→ Task item
The entries below must be reproduced exactly; their pictures are not part of the copy.

→ Supplied data
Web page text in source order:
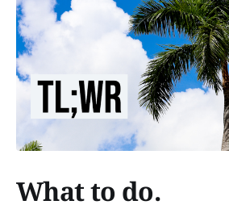
What to do.
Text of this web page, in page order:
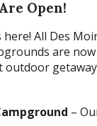
Open!
All Des
are
outdoor
–
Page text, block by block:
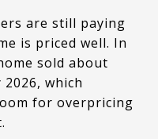
are still paying
is priced well. In
sold about
which
for overpricing
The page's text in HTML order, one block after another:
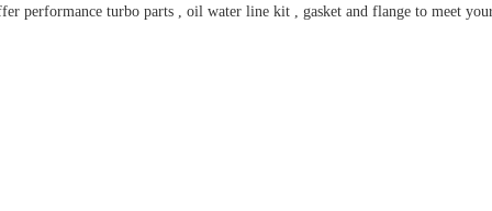
performance turbo parts , oil water line kit , gasket and flange to meet
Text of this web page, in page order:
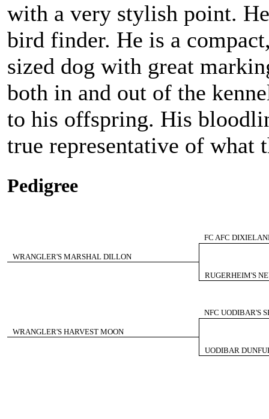
with a very stylish point.
bird finder. He is a
sized dog with great
both in and out of the
to his offspring. His
true representative of what
Pedigree
FC AFC
WRANGLER'S MARSHAL DILLON
RUGERHEIM'S
NFC UODIBAR'S
WRANGLER'S HARVEST MOON
UODIBAR
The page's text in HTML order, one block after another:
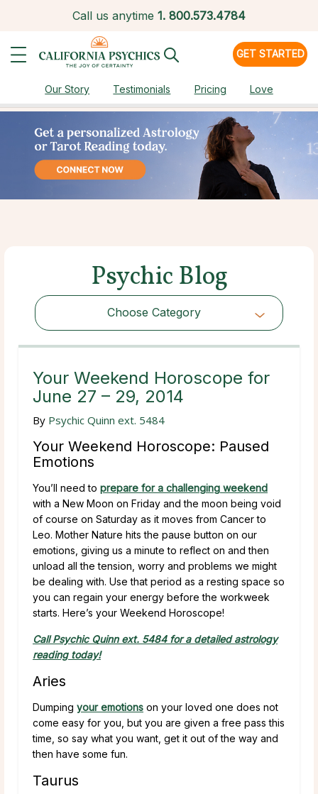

→ The answer
Web page text in source order:
What to do.
Text of this web page, in page order:
Open!
All Des
are
outdoor
–
Page text, block by block:
are still paying
is priced well. In
sold about
which
for overpricing
The page's text in HTML order, one block after another:
performance turbo parts , oil water line kit , gasket and flange to meet
Text of this web page, in page order:
with a very stylish point.
bird finder. He is a
sized dog with great
both in and out of the
to his offspring. His
true representative of what
Pedigree
FC AFC
WRANGLER'S MARSHAL DILLON
RUGERHEIM'S
NFC UODIBAR'S
WRANGLER'S HARVEST MOON
UODIBAR
The page's text in HTML order, one block after another:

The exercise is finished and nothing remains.